Ariella Falkowski with Lohbrunner Community Farm helps a customer pick out some locally grown produce during a previous season of the Goldstream Farmers Market. While still not up to pre-pandemic levels, organizers said the 2021 season exceeded their expectations, with an average of 500 people attending every Saturday. (Black Press Media file photo)

Ariella Falkowski with Lohbrunner Community Farm helps a customer pick out some locally grown produce during a previous season of the Goldstream Farmers Market. While still not up to pre-pandemic levels, organizers said the 2021 season exceeded their expectations, with an average of 500 people attending every Saturday. (Black Press Media file photo)

Goldstream Farmers Market season exceeds expectations

The market saw an average of 500 people attend each Saturday during the season, which ended Nov. 27

Organizers with the Goldstream Farmers Market are looking back on a successful season, which saw the return of some sense of normalcy.

Manager Jacqui Anderson said the extended season, which ended on Nov. 27, saw an average of 500 people at the Saturday market. She said those numbers combined with fewer COVID-19 restrictions than in 2020 meant the market felt like a return to form.

”I think it exceeded our expectations,” said Anderson. “We had our very loyal vendors, our customers came back and I think they all felt safe despite COVID. It was better than last season … simply because more restrictions were lifted.”
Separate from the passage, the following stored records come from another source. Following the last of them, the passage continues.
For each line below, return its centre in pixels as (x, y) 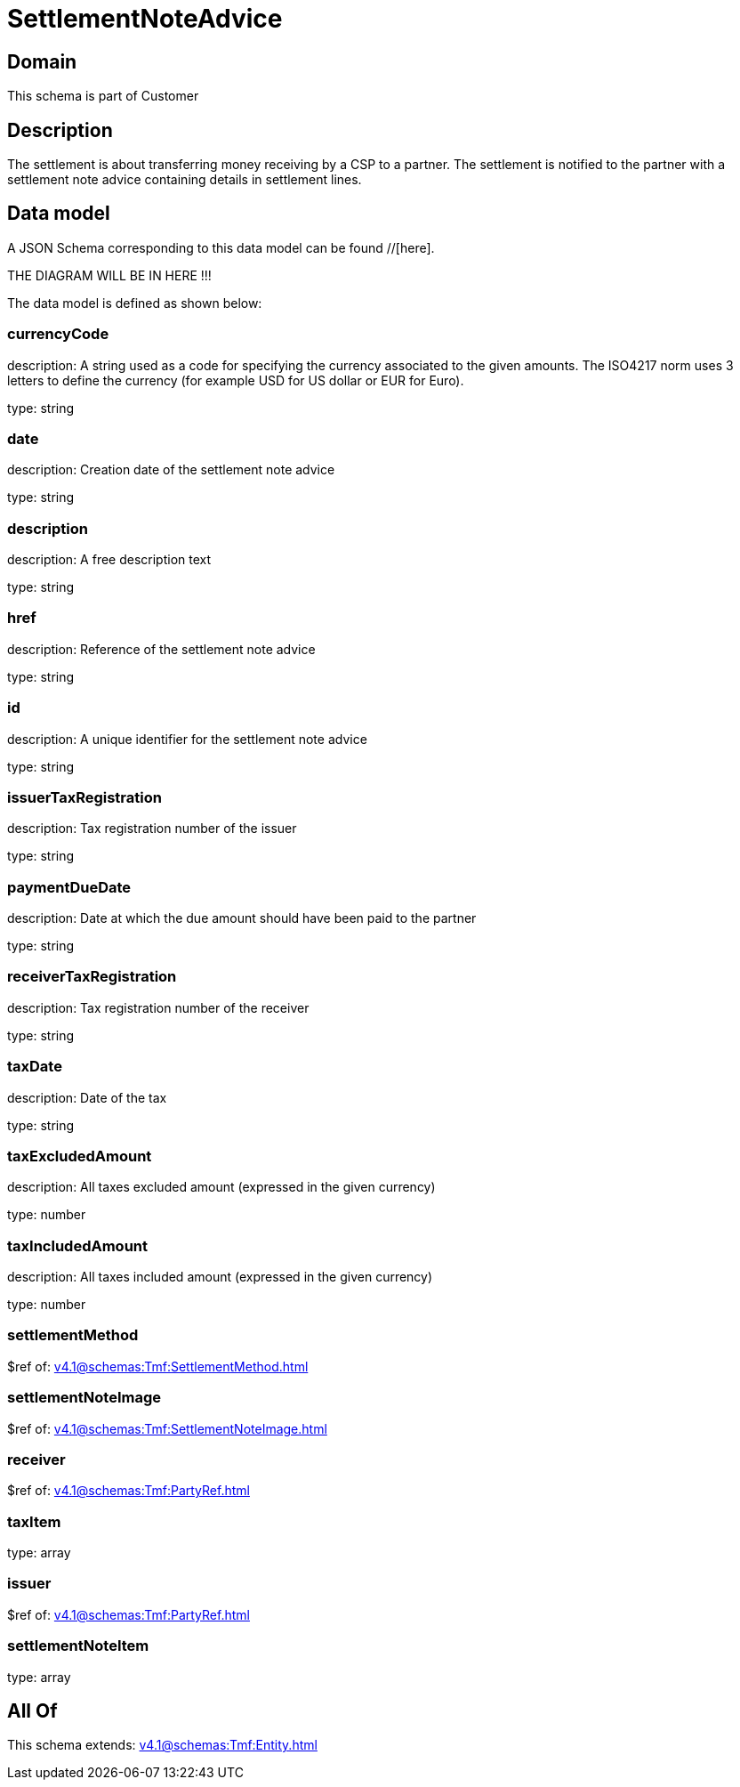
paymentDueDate (69, 887)
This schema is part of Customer (103, 96)
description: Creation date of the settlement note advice (171, 470)
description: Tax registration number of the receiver (158, 1007)
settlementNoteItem (78, 1646)
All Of (32, 1711)
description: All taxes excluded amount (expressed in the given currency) (221, 1187)
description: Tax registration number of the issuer (152, 829)

Each Saturday, more than 25 vendors set up in Langford’s Veterans’ Memorial Park offering everything from fresh produce, prepared food, crafts, clothes and more. Like last year, the market’s season was extended past its usual October end date to ensure residents were able to check out some locally made crafts during the holiday season.

Given how quickly public health guidance and restrictions can change during the pandemic, Anderson said the organizers felt it was important to extend their season once again as there was no guarantee dedicated Christmas craft shows would be allowed to open.

“I think a lot of people missed it last year because they didn’t attend,” she said of the market. “It is a social thing for a lot of people. It’s all about bringing the community together, which has been hard because of COVID.”

While this season may have felt closer to normal, Anderson said it was still a modified market, with COVID restrictions preventing live music from being a part of the experience. She said that likely meant the market didn’t quite bring in as many people and dollars as pre-pandemic seasons.

And while Anderson was unable to say what the season will mean for the non-profit organization’s finances, she said it is “running OK.”

Planning for the next market season starts in January, and Anderson said it is too early to offer any insight into what 2022 might bring for the market, especially as new COVID-19 variants continue to emerge.